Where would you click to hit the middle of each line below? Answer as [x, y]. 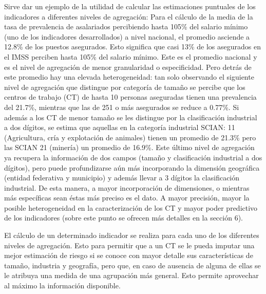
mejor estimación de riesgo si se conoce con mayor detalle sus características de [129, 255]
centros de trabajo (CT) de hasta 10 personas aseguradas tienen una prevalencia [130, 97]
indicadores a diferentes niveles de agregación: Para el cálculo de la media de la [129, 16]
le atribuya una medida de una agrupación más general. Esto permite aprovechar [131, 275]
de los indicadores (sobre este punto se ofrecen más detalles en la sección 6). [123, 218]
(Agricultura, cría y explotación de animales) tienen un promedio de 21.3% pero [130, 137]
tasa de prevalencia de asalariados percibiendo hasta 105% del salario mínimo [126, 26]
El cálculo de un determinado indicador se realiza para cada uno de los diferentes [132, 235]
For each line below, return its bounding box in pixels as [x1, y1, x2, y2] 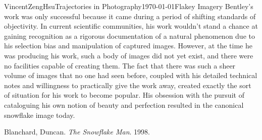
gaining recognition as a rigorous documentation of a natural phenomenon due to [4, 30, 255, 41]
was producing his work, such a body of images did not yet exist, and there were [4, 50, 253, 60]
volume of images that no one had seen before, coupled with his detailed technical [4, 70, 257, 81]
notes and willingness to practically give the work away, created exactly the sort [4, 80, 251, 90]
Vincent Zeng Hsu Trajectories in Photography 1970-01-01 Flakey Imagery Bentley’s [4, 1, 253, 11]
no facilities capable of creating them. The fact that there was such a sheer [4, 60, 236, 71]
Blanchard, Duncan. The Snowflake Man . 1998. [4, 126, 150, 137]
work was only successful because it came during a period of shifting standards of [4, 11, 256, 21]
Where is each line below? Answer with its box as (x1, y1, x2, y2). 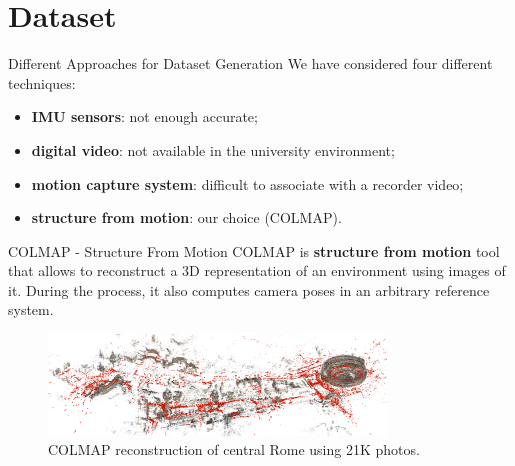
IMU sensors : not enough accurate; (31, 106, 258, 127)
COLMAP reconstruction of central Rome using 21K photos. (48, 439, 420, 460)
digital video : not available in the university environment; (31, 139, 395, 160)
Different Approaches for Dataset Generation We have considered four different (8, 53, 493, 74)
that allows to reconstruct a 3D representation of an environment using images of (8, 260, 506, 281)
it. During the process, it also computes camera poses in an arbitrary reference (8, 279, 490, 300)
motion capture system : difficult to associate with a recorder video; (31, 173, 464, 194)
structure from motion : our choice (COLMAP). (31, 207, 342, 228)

------------------------------------------------

▶ **What the task requires**
Look through the entries for lines containing the word "using" and return each one.

▶ **Result below**
COLMAP reconstruction of central Rome using 21K photos. (48, 439, 420, 460)
that allows to reconstruct a 3D representation of an environment using images of (8, 260, 506, 281)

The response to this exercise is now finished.